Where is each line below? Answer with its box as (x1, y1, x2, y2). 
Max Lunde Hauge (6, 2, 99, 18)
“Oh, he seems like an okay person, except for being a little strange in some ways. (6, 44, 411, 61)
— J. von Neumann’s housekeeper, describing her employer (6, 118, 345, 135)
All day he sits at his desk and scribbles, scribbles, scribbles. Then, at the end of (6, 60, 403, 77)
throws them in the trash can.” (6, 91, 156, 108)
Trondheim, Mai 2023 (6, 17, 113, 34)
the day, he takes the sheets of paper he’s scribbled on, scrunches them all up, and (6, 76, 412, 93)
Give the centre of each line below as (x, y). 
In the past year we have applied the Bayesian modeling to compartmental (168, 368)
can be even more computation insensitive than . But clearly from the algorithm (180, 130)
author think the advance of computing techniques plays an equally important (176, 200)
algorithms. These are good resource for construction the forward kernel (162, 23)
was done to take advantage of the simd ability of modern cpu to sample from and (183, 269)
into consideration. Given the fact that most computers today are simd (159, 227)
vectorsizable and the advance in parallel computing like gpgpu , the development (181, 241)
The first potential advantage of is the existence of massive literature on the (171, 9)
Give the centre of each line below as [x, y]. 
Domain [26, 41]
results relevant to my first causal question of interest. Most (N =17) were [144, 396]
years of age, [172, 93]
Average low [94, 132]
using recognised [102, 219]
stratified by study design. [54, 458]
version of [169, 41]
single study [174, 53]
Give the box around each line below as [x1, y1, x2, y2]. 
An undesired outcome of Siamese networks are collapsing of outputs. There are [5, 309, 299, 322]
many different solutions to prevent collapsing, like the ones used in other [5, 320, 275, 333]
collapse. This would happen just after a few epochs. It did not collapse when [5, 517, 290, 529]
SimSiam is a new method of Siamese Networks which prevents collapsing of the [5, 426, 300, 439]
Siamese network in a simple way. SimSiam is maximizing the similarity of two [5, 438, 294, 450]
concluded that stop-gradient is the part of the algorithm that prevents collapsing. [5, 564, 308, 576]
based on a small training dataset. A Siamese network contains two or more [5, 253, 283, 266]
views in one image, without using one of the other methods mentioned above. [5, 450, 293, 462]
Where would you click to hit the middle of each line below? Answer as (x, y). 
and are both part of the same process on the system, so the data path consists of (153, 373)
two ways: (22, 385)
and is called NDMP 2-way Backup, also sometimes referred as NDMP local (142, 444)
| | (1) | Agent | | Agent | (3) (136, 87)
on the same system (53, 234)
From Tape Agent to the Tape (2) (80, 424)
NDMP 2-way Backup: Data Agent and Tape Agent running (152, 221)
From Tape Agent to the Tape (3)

§ TASK TO COMPLETE
Nothing but the lines from the first line of the listing above through the line holding "The first potential" should be reproduced, and each must match exactly.

§ PROBLEM SOLUTION
Where is each line below? Answer with its box as (x1, y1, x2, y2). 
Max Lunde Hauge (6, 2, 99, 18)
“Oh, he seems like an okay person, except for being a little strange in some ways. (6, 44, 411, 61)
— J. von Neumann’s housekeeper, describing her employer (6, 118, 345, 135)
All day he sits at his desk and scribbles, scribbles, scribbles. Then, at the end of (6, 60, 403, 77)
throws them in the trash can.” (6, 91, 156, 108)
Trondheim, Mai 2023 (6, 17, 113, 34)
the day, he takes the sheets of paper he’s scribbled on, scrunches them all up, and (6, 76, 412, 93)
Give the centre of each line below as (x, y). 
In the past year we have applied the Bayesian modeling to compartmental (168, 368)
can be even more computation insensitive than . But clearly from the algorithm (180, 130)
author think the advance of computing techniques plays an equally important (176, 200)
algorithms. These are good resource for construction the forward kernel (162, 23)
was done to take advantage of the simd ability of modern cpu to sample from and (183, 269)
into consideration. Given the fact that most computers today are simd (159, 227)
vectorsizable and the advance in parallel computing like gpgpu , the development (181, 241)
The first potential advantage of is the existence of massive literature on the (171, 9)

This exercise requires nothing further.